Mi tío Antonio fue un superviviente del Desastre de Annual, acemilero que vio como su mula de despeñaba, por suerte para él, porque el animal iba con carga, e iba a pie. Pero quedó “fuera de combate” cuando contrajo las fiebres palúdicas. Cumplido su servicio militar regresó a su Grazalema natal, dedicándose a distintas faenas de campo. En ello estaba cuando, con el advenimiento de la República, pensaba que se presentaba la gran la oportunidad de superar la desigualdades sociales, que no eran ni más ni menos que la de siempre. Sin embargo vio sus ilusiones perdidas. Hecho prisionero, por el sólo motivo de fidelidad al poder legalmente constituido, mi tío tuvo que pasar por el trance de verse condenado a muerte, sin poder defenderse, en Consejo de Guerra, juicio injusto, como todos los que se realizaron en ambos bandos. Vio como murió un hermano, condenado como él en “capilla” conjunta. Que salvó la vida milagrosamente sin saber cómo y por qué. Le conmutaron la pena capital por la condena perpetua. Anduvo de cárcel en cárcel, pasando vejaciones, torturas, hambre, frío… productos de una implacable represión. Y, gracias a su buena conducta y a la redención de penas por trabajos realizados, su encierro se redujo, en principios, a doce años y un día, para quedar en algo más de siete años.
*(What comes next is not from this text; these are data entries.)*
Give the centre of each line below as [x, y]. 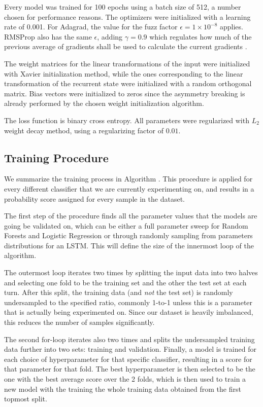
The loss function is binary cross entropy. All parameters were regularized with [127, 120]
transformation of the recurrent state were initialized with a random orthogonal [128, 83]
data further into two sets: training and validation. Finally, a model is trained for [130, 349]
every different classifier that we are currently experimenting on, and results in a [129, 188]
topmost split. [26, 399]
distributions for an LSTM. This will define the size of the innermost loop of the [129, 245]
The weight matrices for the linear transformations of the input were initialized [127, 63]
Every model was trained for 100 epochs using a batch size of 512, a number [123, 7]
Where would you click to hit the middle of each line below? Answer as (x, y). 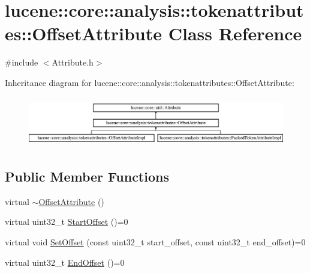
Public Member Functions (87, 176)
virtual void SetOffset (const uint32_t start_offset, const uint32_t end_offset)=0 (155, 242)
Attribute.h (73, 62)
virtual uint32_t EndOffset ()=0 (65, 262)
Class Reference (235, 33)
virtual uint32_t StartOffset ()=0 (67, 222)
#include (22, 62)
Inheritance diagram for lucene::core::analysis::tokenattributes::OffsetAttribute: (150, 82)

Desde los distintos lugares en que estuvo encarcelado –San Fernando, Sevilla, Puerto de Santa María, Barbastro, Guadalajara, Talavera de la Reina- mi tío, que no sabía leer ni escribir, pasaba por las lógicas dificultades que ello entrañaban para poder comunicarse con su familia, ya que las cartas recibidas se las tenían que leer (lector) y, por supuesto, tenía que recurrir a algún compañero para conseguir las respuestas (escribano). Por tal motivo, asistía a la enseñanza que se impartía en las cárceles, que en los primeros momentos, decía él –“que la recibía de sus amigos los comunistas”, ya que siempre entendió él que estos “rojos” eran más cultos, los mejores preparados. Y sin dudas, estos intelectuales modularon su formación.

En cierto modo, podía haber sido así, ya que en las cárceles había gran número de presos intelectuales, víctimas, como todos, de la represión. Entre ellos se encontraban muchos maestros, quizás el colectivo más castigado. Eran hombres con una gran preparación, buenos oradores, que hacían sentirse de otra manera a aquellos reclusos no letrados que les escuchaban. La labor de estos maestros, de los que lograron sobrevivir, se centraba en suministrar conocimientos, siempre controlados, al resto de la población reclusa. Estos maestros eran los que, mi tío denominaba “comunistas”.

Una vez conseguida la “aptitud” –independencia para escribir-, tenía que poner en marcha la llamada “Regla de escribir, donde se especificaba que sólo se podía escribir una vez a la semana, mediante la autorización del Director del Centro, dirigiéndose al mismo por una instancia que había que abonar, acompañada de una póliza, cuyo importe iba a parar a los Huérfanos de Prisiones (mi tío decía: “encima para ayudar a los huérfanos de nuestros verdugos”). Se utilizaba una tarjeta postal, sólo por una cara, por lo que se empleaba una letra muy pequeña. Pasaba por la censura. Por la otra cara iba la dirección de la persona a la que iba dirigida –siempre un familiar cercano- y el remite. A veces intentó escribir algunas de las llamadas de “estraperlo” –fuera de la regla-, que si no colaba, se la rompían.

Mi tío Antonio, un ejemplo de supervivencia –murió con 96 años- afirmaba que lo más positivo que encontró en la cárcel fue el haber aprendido a leer y a escribir.